Why bother doing anything about this issue? Figures on food loss have no value as such, it’s not clear for different players in the value chain what they can gain in reducing loss. Making the opportunity clear requires a couple of additional steps:

  • Quantify the loss in a consistent manner.
  • Translate losses into meaningful terms for different players.
    • Build business case where benefits/value of reducing waste is made explicit for specific technologies and for different players, such as farmers, government, traders.
    • Build a story that reducing crop loss is consistent with processes they already have (increasing income, climate resilience, higher productivity, food security)
  • Clarify the value proposition in the chain (social/economic/environment value)

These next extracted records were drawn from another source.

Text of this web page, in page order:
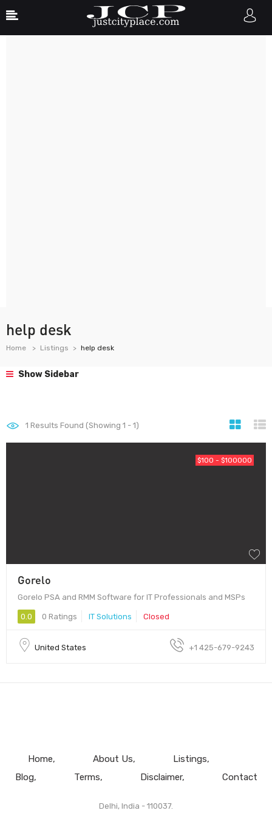
help desk
Home Listings help desk
Show Sidebar
1 Results Found (Showing 1 - 1)
$100 - $100000
Gorelo
Gorelo PSA and RMM Software for IT Professionals and MSPs
0.0 0 Ratings IT Solutions Closed
United States +1 425-679-9243
Home About Us
Listings
Blog
Terms Disclaimer Contact
Delhi, India - 110037.

It is important to identify which solution makes more sense at which stage of the value chain per crop?

Experience so far points to availability and affordability of technology at the farm level as an important enabler for less food loss/waste.

Barriers differ per crop, those identified include:

  • Lack of awareness of available technologies, in some case affordability
  • No market incentive for farmers to adopt technologies
  • Insufficient storage at communal collective level (grain)
  • Lack of capacity on post-harvest management (grain)
  • The buyer is too far from value chain and not willing to (co-)invest
  • Lack of infrastructure (roads/electricity)

The Tanzanian government is actively thinking about village-level storage as a key strategy. This implies:

  • Aggregating in the village, which builds economy of scale and negotiation power with buyers
  • Figuring out the governance aspect of cooperatives: how can we strengthen farmer based organizations?
  • Who is liable for an aggregation center? Are there possibilities to create joint ventures?

Suggestions for future priorities includes:

  • Specifying the business proposition for the farmer around food waste
  • Identifying process flow for value chains, including risks – timelines
  • Align crop loss with other areas of attention so that it doesn’t become another separate area of attention
  • Working on those who are influential in getting new practices to be adopted at scale.